== Data for this exercise ==

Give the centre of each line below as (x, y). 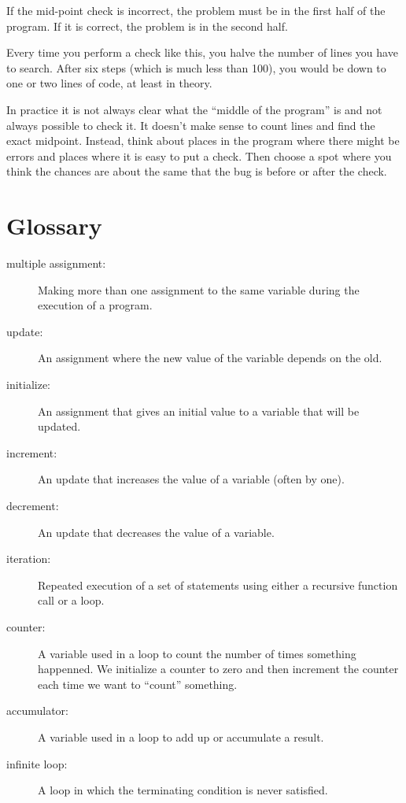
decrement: (33, 505)
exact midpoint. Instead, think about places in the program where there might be (203, 141)
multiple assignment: (56, 263)
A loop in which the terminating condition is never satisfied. (183, 790)
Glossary (54, 226)
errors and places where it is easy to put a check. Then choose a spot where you (199, 155)
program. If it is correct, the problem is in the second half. (147, 26)
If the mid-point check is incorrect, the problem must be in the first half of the (196, 10)
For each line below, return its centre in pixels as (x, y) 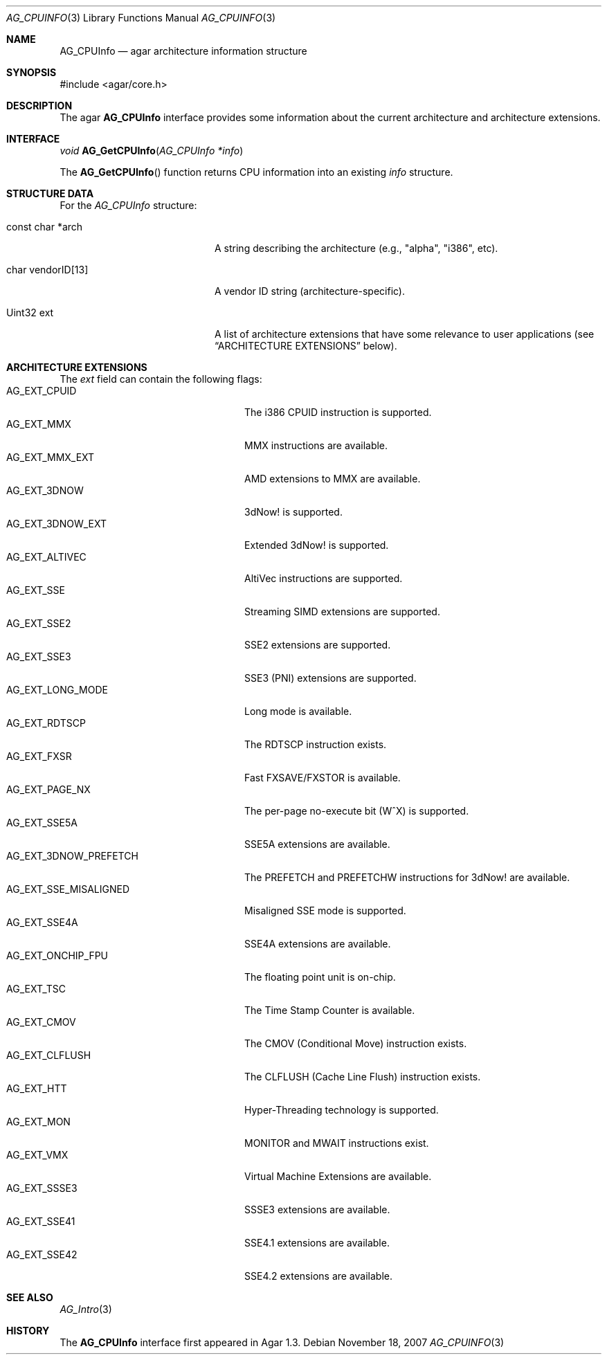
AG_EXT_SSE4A (42, 922)
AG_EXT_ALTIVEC (46, 557)
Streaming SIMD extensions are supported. (342, 611)
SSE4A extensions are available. (318, 944)
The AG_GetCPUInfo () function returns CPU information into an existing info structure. (256, 172)
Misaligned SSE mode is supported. (325, 910)
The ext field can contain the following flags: (161, 379)
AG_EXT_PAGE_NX (48, 789)
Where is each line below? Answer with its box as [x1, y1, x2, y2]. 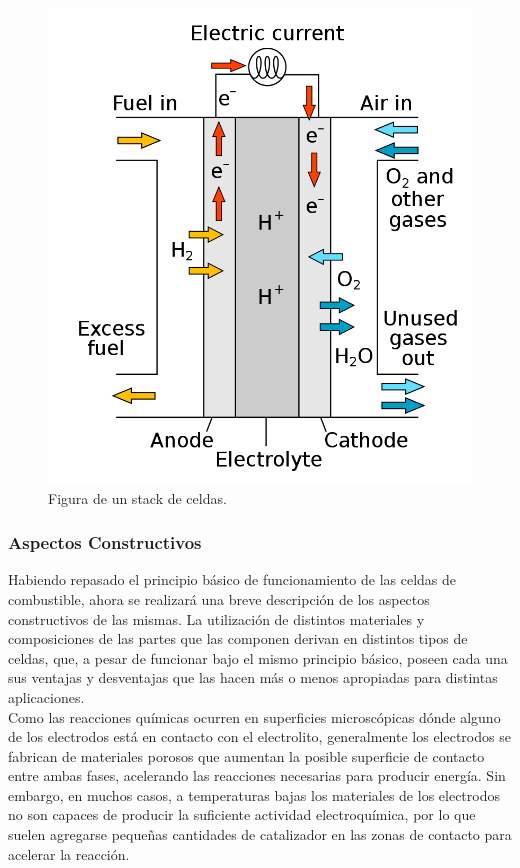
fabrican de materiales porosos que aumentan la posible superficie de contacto [8, 745, 485, 766]
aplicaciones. [8, 686, 85, 707]
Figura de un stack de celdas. [48, 487, 227, 508]
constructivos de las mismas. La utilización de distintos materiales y [8, 608, 425, 629]
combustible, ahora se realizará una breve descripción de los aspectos [8, 588, 430, 609]
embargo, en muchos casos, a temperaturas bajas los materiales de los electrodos [8, 784, 500, 805]
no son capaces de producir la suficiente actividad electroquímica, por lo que [8, 804, 476, 825]
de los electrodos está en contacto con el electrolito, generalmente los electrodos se [8, 726, 511, 747]
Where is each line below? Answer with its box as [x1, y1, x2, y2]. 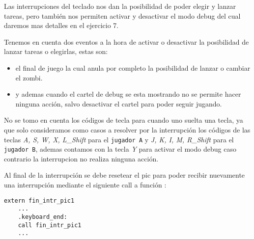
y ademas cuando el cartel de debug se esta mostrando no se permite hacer [15, 89, 241, 99]
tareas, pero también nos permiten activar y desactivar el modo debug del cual [4, 10, 241, 21]
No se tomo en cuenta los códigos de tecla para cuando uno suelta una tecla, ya [4, 115, 243, 125]
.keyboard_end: [18, 213, 67, 220]
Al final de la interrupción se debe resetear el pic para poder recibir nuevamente [4, 170, 245, 180]
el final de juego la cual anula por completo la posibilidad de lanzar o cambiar [15, 62, 251, 73]
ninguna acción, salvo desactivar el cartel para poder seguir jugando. [15, 98, 222, 108]
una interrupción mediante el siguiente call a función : [4, 180, 167, 190]

===

_What the exercise asks_
When you give the entries again, keep them exact and omit any picture they contain.

_Worked solution_
Give the centre of each line below as (x, y). 
decrement: (33, 505)
exact midpoint. Instead, think about places in the program where there might be (203, 141)
multiple assignment: (56, 263)
A loop in which the terminating condition is never satisfied. (183, 790)
Glossary (54, 226)
errors and places where it is easy to put a check. Then choose a spot where you (199, 155)
program. If it is correct, the problem is in the second half. (147, 26)
If the mid-point check is incorrect, the problem must be in the first half of the (196, 10)
For each line below, return its centre in pixels as (x, y) 
AG_EXT_SSE4A (42, 922)
AG_EXT_ALTIVEC (46, 557)
Streaming SIMD extensions are supported. (342, 611)
SSE4A extensions are available. (318, 944)
The AG_GetCPUInfo () function returns CPU information into an existing info structure. (256, 172)
Misaligned SSE mode is supported. (325, 910)
The ext field can contain the following flags: (161, 379)
AG_EXT_PAGE_NX (48, 789)
Where is each line below? Answer with its box as [x1, y1, x2, y2]. 
fabrican de materiales porosos que aumentan la posible superficie de contacto [8, 745, 485, 766]
aplicaciones. [8, 686, 85, 707]
Figura de un stack de celdas. [48, 487, 227, 508]
constructivos de las mismas. La utilización de distintos materiales y [8, 608, 425, 629]
combustible, ahora se realizará una breve descripción de los aspectos [8, 588, 430, 609]
embargo, en muchos casos, a temperaturas bajas los materiales de los electrodos [8, 784, 500, 805]
no son capaces de producir la suficiente actividad electroquímica, por lo que [8, 804, 476, 825]
de los electrodos está en contacto con el electrolito, generalmente los electrodos se [8, 726, 511, 747]
Where is each line below? Answer with its box as [x1, y1, x2, y2]. 
y ademas cuando el cartel de debug se esta mostrando no se permite hacer [15, 89, 241, 99]
tareas, pero también nos permiten activar y desactivar el modo debug del cual [4, 10, 241, 21]
No se tomo en cuenta los códigos de tecla para cuando uno suelta una tecla, ya [4, 115, 243, 125]
.keyboard_end: [18, 213, 67, 220]
Al final de la interrupción se debe resetear el pic para poder recibir nuevamente [4, 170, 245, 180]
el final de juego la cual anula por completo la posibilidad de lanzar o cambiar [15, 62, 251, 73]
ninguna acción, salvo desactivar el cartel para poder seguir jugando. [15, 98, 222, 108]
una interrupción mediante el siguiente call a función : [4, 180, 167, 190]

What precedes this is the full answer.